Hardware specific features such as clock skews [2, 8] or radiometric signatures [3, 17] were used to identify unauthorized access points and wireless cards. However, these features require precise measurement techniques or modification of the wireless monitor’s driver. Hence, we do not consider these techniques in detail in relation to our work.

Another related area of research investigates classification of application behavior rather than device classification. Alshammari and Zincir-Heywood [1] evaluated the performance of five learning algorithms in identifying SSH and Skype traffic using flow based features. Korczyński and Duda [9] identified Skype service flows from TLS encrypted traffic. AppScanner [16], was a framework that used bursts and flows in the network traffic to fingerprint Android apps (using Random Forest). Our work is partly motivated by these works which suggests that encrypted link layer traffic can also become a useful tool to detect the presence of certain type of services provided by the WiFi enabled devices, and such detection would not require any active access to network infrastructure.

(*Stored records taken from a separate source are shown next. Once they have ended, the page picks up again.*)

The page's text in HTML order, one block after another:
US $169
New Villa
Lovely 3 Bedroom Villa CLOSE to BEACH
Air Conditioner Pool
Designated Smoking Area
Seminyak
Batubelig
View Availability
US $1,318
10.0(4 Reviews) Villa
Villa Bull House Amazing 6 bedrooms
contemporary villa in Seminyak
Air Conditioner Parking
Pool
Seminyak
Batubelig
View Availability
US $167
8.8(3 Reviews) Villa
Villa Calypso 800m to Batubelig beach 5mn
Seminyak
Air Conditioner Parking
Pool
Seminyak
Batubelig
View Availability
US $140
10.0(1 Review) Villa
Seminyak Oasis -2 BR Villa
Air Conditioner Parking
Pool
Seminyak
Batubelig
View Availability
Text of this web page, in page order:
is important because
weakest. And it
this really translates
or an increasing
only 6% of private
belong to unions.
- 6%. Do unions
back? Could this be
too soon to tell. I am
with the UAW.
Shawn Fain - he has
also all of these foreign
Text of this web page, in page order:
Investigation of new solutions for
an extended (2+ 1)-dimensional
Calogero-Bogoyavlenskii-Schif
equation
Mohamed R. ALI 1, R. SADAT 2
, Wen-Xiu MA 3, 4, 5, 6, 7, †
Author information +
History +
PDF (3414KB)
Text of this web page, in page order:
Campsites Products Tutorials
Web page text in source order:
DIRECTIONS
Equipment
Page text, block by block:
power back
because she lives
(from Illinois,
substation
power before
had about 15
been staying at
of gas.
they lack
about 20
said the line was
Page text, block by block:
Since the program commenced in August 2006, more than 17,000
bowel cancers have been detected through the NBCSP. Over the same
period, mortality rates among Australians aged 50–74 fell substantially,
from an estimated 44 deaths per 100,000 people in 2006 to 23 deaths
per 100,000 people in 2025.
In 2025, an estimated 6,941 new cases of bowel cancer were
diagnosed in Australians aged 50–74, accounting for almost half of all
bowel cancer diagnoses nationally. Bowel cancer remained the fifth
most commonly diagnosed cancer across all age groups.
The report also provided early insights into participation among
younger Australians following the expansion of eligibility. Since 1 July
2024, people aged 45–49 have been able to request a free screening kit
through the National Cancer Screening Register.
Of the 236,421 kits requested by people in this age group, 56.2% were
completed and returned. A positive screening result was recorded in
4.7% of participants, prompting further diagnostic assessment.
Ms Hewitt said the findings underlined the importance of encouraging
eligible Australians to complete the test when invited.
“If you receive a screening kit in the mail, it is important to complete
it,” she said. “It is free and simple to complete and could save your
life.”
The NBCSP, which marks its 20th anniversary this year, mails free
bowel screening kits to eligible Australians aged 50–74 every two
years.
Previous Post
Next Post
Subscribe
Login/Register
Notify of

Zhang et al. [19] implemented a system to classify the type of online user activity based on link-layer traffic features such as the size distribution, direction, inter-arrival time and type of frames. They used SVM (Support Vector Machine) and RBFN (Radial Basis Function Network) algorithms to perform the classification. Wang et al. [18] employed similar techniques to detect apps used by a user on a smartphone by analyzing the link-layer traffic. They extracted features such as frame size, frame direction and frame inter-arrival time to train a Random Forest classifier and tested their implementation on 13 apps. [18, 19] are the most comparable to our work since we utilize a similar, though larger, set of features in our classification framework. In addition, we focus on classifying device types rather than user activity.

Relatively little work has been done so far in IoT device type classification. Miettinen et al. [11] developed the IoT SENTINEL, a system that could identify the type of IP-enabled devices connected to an IoT network and restrict traffic from those identified as vulnerable. Meidan et al. [10] introduced ProfilIoT, a system that analyzed TCP sessions to distinguish IoT and non-IoT devices and identify the device class. Both these works employed machine learning techniques to perform the classification. However, in contrast to our work, they look at wired network traffic and make use of higher layer traffic information for their classification. A comparison of the proposed framework, PrEDeC, and selected related work is shown in Table 10.

Table 10. PrEDeC features vs. related work.

8 Conclusion

In this paper, we designed PrEDeC, a framework that allows an attacker to classify device types using encrypted link-layer WiFi traffic obtained by passive eavesdropping with COTS radios. We extracted 853 features from the WiFi frames based on properties such as size, timing and type. We optimized them to a set of 49 features and evaluated three well-known machine learning algorithms: Decision Tree, Random Forest and Support Vector Machine, to classify devices. We evaluated the performance of our classifier using a data set collected in our lab environment of three different traffic scenarios, totaling about 48 h and 5.2 million frames. Our results showed that an accuracy of about 95% can be achieved using the Random Forest classifier. Our investigation revealed that an average of 3300 packets and an observation window size of about 1200s to sniff them are needed to build effective signatures to achieve this accuracy in our scenarios. It is observed that this estimation can vary significantly depending on the status of the devices present in the target network, and further investigation in this direction is planned as a future work. Finally, we have tested our classifier in an open and uncontrolled university area, and we are successful in detecting devices like laptops, smartphones and desktop computers in high numbers. However, our analysis in this case shows that it requires a larger number of devices of certain types like smart lights and cameras to achieve more precise classification.